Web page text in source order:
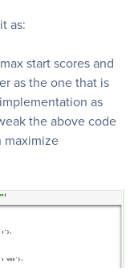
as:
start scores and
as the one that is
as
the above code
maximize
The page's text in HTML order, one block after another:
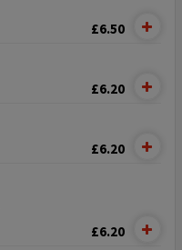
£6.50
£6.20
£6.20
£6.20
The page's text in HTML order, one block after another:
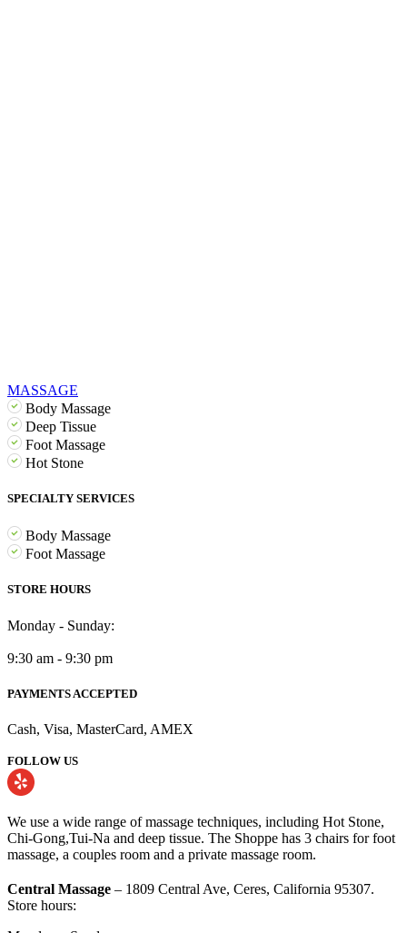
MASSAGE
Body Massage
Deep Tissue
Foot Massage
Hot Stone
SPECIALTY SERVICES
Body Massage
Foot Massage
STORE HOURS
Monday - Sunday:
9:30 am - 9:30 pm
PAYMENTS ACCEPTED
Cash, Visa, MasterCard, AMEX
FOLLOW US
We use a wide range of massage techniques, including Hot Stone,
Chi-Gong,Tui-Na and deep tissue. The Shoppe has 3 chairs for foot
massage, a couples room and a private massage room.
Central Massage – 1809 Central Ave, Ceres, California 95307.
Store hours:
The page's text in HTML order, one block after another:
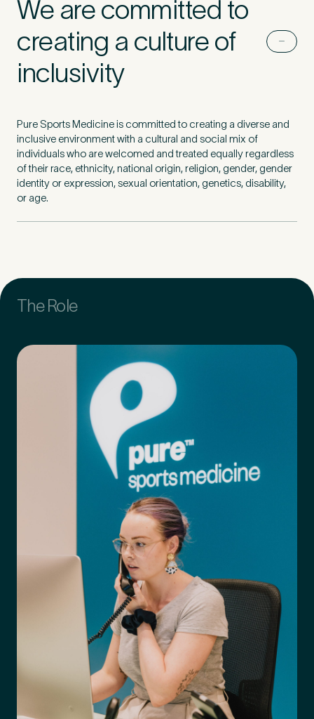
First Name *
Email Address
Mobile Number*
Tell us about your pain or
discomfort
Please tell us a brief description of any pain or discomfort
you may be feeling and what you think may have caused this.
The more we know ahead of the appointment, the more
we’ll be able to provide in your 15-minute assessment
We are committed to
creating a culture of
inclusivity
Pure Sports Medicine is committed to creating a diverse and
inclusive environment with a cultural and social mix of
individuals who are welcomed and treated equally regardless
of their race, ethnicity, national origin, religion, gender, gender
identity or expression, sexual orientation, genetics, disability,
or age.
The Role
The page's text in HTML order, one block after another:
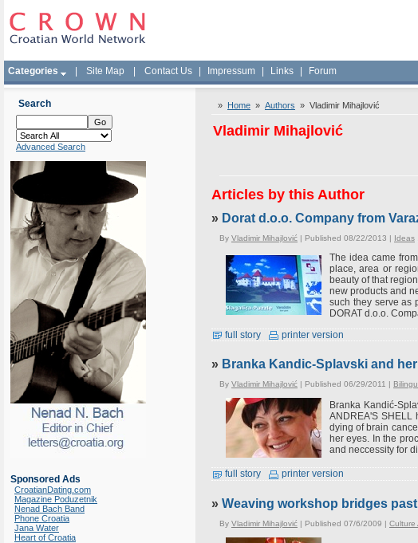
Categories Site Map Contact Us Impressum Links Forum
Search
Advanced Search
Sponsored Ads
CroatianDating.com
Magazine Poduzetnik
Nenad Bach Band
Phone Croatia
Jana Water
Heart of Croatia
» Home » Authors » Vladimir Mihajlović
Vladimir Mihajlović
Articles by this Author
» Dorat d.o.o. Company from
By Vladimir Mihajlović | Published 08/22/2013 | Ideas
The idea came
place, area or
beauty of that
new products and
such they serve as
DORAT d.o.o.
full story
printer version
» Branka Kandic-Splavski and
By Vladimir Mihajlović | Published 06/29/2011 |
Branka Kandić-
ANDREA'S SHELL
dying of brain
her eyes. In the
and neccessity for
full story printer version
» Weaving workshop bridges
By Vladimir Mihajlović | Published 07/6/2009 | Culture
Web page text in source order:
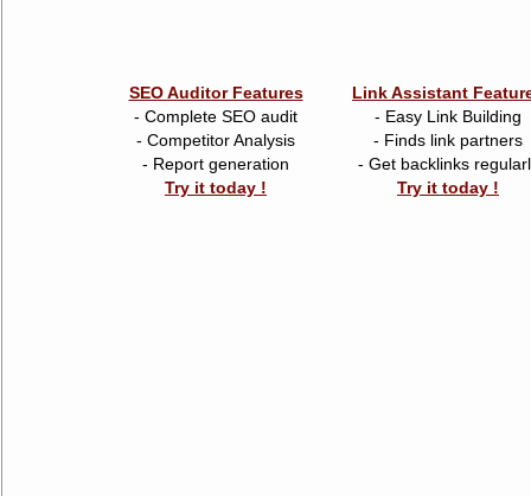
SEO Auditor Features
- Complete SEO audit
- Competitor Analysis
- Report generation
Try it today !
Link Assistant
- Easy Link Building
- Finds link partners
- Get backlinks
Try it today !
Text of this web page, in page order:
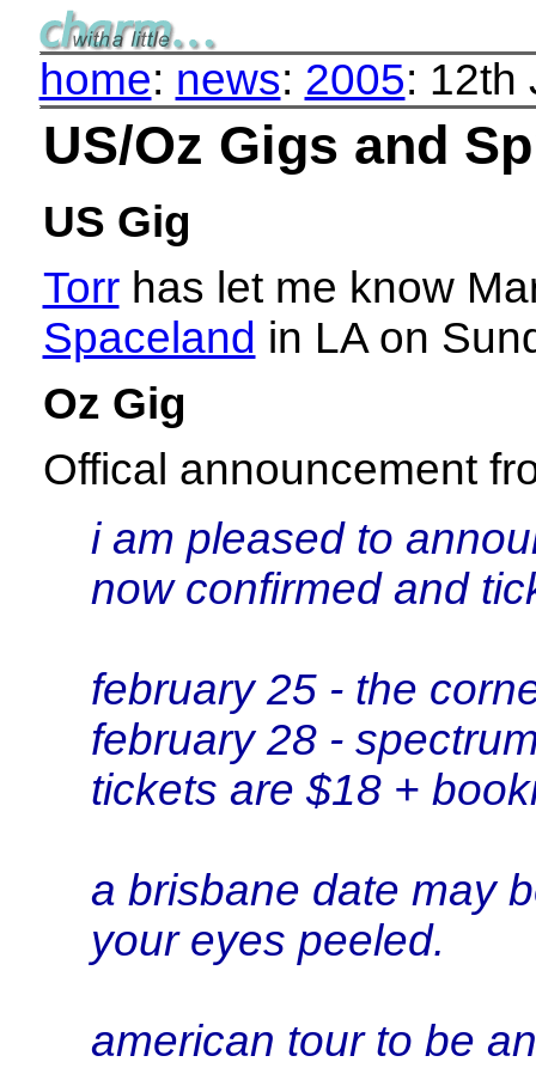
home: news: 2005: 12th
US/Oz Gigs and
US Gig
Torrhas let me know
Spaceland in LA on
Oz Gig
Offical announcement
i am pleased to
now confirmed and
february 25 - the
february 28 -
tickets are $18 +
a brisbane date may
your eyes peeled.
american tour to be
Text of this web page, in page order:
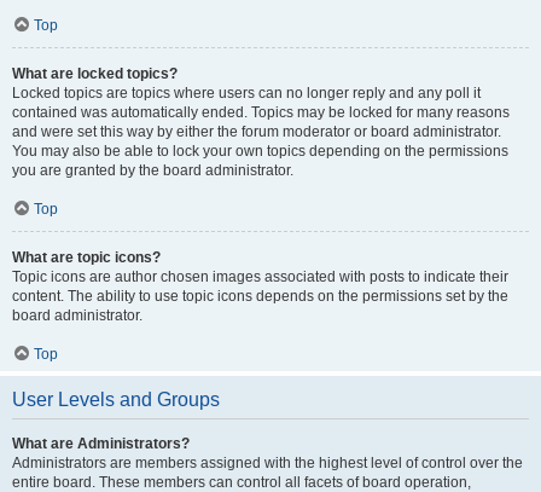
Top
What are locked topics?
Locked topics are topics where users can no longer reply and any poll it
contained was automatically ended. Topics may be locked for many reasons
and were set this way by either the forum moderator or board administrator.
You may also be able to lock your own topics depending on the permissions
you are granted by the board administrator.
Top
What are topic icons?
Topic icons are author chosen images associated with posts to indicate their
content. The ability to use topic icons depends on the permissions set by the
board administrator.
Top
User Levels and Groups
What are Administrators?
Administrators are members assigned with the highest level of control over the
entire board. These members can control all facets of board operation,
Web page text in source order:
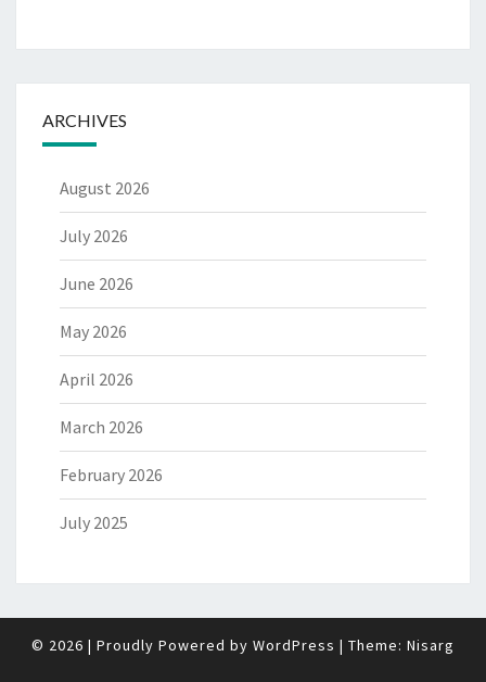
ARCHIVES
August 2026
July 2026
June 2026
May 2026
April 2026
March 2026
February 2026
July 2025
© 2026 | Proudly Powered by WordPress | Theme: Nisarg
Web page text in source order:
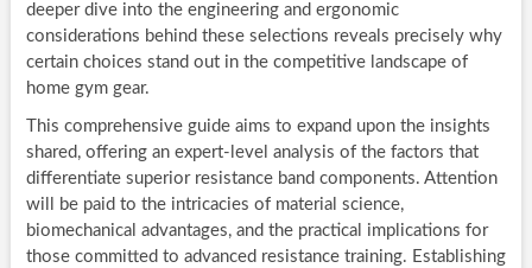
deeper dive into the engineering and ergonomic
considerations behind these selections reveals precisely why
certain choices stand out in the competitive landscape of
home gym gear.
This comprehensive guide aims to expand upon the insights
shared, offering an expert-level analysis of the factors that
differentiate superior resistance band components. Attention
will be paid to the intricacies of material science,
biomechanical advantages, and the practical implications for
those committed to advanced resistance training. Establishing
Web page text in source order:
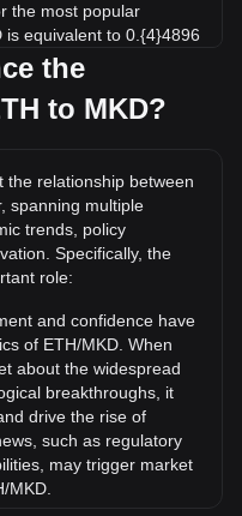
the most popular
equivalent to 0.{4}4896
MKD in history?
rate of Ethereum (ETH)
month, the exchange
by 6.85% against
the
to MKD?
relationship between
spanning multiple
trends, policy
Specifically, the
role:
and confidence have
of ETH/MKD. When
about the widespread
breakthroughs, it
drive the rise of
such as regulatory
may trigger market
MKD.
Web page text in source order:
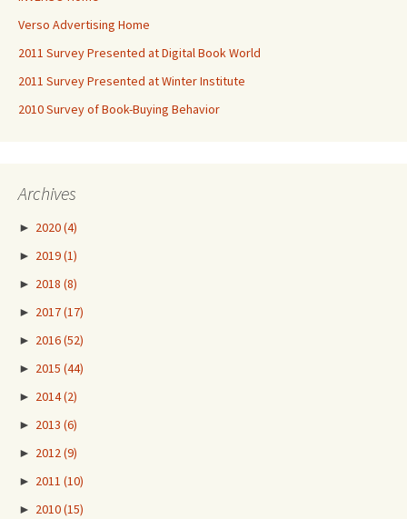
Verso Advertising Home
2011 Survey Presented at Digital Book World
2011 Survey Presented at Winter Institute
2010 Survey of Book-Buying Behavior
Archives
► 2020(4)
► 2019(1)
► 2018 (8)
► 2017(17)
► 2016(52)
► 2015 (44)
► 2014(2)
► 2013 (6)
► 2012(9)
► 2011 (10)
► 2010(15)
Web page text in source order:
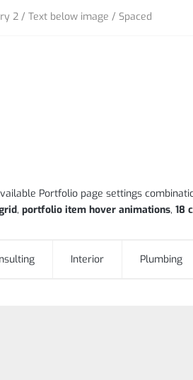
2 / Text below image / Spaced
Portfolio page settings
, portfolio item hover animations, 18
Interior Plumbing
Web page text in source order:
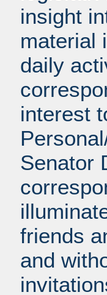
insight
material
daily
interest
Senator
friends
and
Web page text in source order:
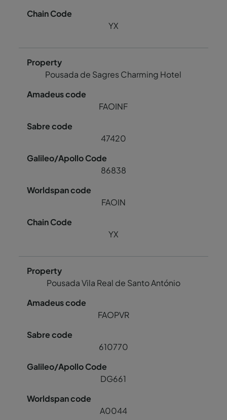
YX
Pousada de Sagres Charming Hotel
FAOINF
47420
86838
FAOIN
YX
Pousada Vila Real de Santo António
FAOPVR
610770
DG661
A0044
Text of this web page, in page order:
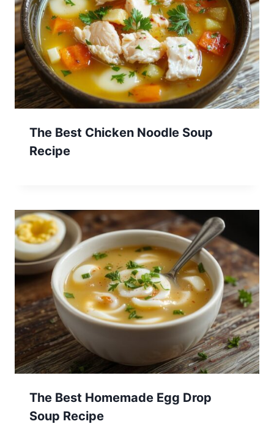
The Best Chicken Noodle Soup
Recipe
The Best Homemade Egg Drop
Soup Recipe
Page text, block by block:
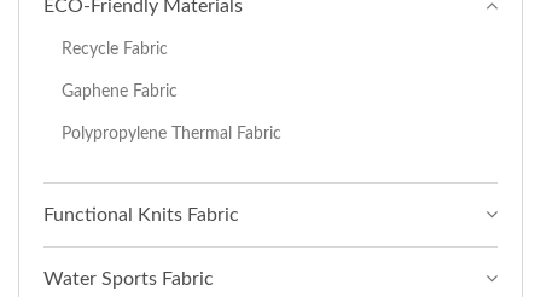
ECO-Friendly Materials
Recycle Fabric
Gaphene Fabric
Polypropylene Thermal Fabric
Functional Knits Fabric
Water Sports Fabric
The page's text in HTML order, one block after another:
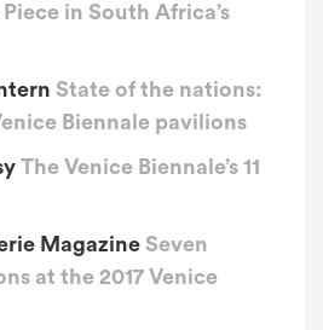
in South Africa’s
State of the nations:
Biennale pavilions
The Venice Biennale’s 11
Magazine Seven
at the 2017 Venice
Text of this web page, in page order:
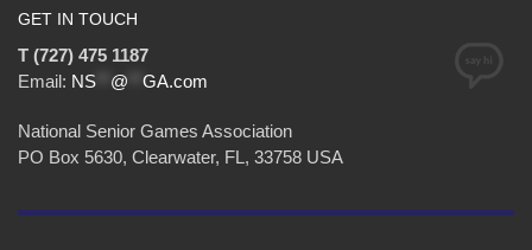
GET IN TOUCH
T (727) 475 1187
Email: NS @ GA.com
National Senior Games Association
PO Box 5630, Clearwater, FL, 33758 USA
-*-
TASK. Among the records above, locate the line containing "trends, policy" and the line containing "2011 Survey Presented at Winter Institute", then transcribe exactly the lines starting at the first and ending at the second, with no pictures.

EXERCISE OUTPUT.
trends, policy
Specifically, the
role:
and confidence have
of ETH/MKD. When
about the widespread
breakthroughs, it
drive the rise of
such as regulatory
may trigger market
MKD.
Web page text in source order:
Verso Advertising Home
2011 Survey Presented at Digital Book World
2011 Survey Presented at Winter Institute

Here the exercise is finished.